Paul Peschisolido, the former Sheffield United centre-forward, last night explained why fellow Canadian David Edgar possesses the qualities required to follow in his footsteps and carve a successful career at Bramall Lane.
Peschisolido, who made over 100 appearances during two spells with the club, told The Star he is tracking his compatriot’s progress with interest after drawing parallels between their route into the English game.
“There are certain traits I think most Canadian players have which give us an opportunity to do well,” Peschisolido said. “Perhaps the most important one, particularly in David’s instance and also mine, is that you’ve got to be so dedicated and work so hard to get the opportunities.
“When I was first coming through, I can absolutely assure you that teams didn’t have the worldwide scouting networks they do now. There were no scouts from Europe in Canada and I doubt, even though it wasn’t so long ago, that it was the same with David. Of course, with the MLS, things are changing now but back then it was completely different.

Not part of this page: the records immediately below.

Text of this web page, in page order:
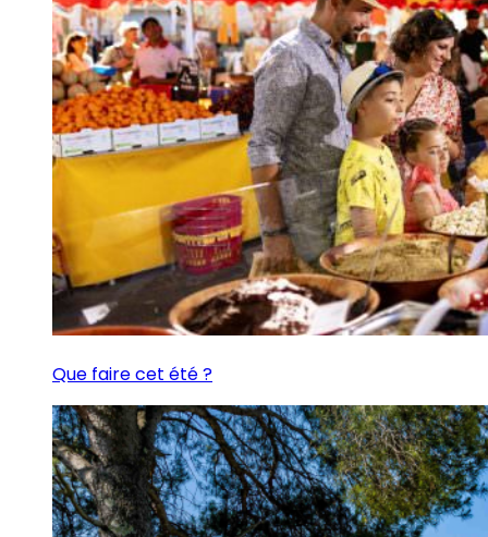
Que faire cet été ?
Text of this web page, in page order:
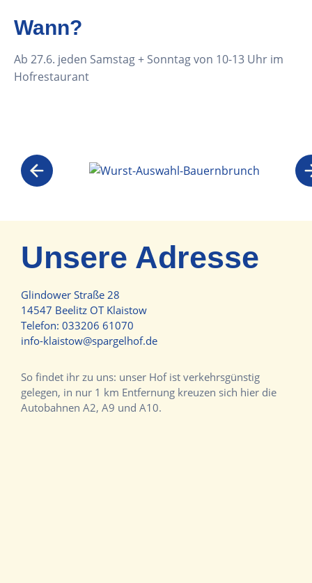
Wann?
Ab 27.6. jeden Samstag + Sonntag von 10-13 Uhr im
Hofrestaurant
Unsere Adresse
Glindower Straße 28
14547 Beelitz OT Klaistow
Telefon: 033206 61070
info-klaistow@spargelhof.de
So findet ihr zu uns: unser Hof ist verkehrsgünstig
gelegen, in nur 1 km Entfernung kreuzen sich hier die
Autobahnen A2, A9 und A10.
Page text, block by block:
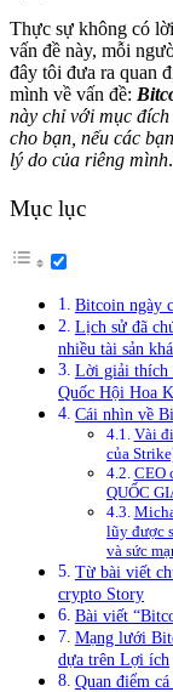
Thực sự không có
vấn đề này, mỗi
đây tôi đưa ra quan
mình về vấn đề:
này chỉ với mục
cho bạn, nếu các
lý do của riêng mình.
Mục lục
Bitcoin ngày
Lịch sử đã
nhiều tài sản
Lời giải thích
Quốc Hội Hoa
Cái nhìn về
Vài
của
CEO
QUỐC
lũy được
và sức
Từ bài viết
crypto Story
Bài viết
Mạng lưới
dựa trên Lợi ích
Quan điểm
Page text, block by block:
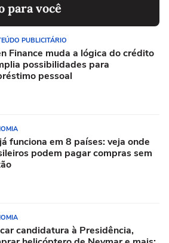
para você
PUBLICITÁRIO
Finance muda a lógica do crédito
possibilidades para
pessoal
funciona em 8 países: veja onde
podem pagar compras sem
candidatura à Presidência,
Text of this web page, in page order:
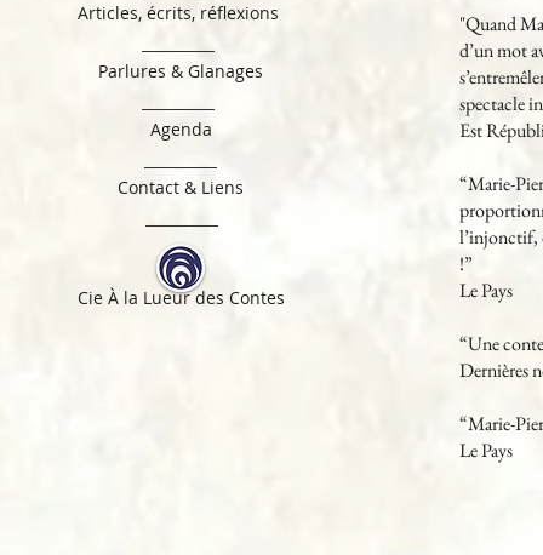
"Quand
d’un mot
spectacle
Est
“Marie-
l’injonctif,
!”
Le Pays
“Une
Dernières
“Marie-
Le Pays
Contact & Liens
Cie À la Lueur des Contes
Parlures & Glanages
Agenda
Articles, écrits, réflexions

“Everything you got, you had to earn. I played with so many talented kids when I was a youngster. Plenty of them could have become footballers but, because of the geography, that wasn’t enough. You had to have the attitude too.”
Edgar, aged 28, has attributed his determination to representing the Canadian nation team which, following this summer’s Gold Cup, is placed 101 on the FIFA ranking list.
Peschisolido, capped 53 times by his country, echoed those sentiments but explained how cultural traits are also likely to have helped the central defender’s cause.
“As David has explained, when you are with Canada, you are always the underdog and that gives you a certain mindset,” he said. “You are ready to fight and fight hard. You are always up against it. But I also think that sportspeople from North America are also brought up a little bit differently from elsewhere.
“We’re taught the importance of being polite and how that can persuade people to give you opportunities. If you watch Family Guy, you’ll see what I mean because people from the States love to make fun of us for it. Also, we understand the humour here too. And, if you are going to do well in England, you’ve got to be a part of the dressing room banter. In Canada, we place great importance on being nice but we understand the sarcasm and stuff like that.”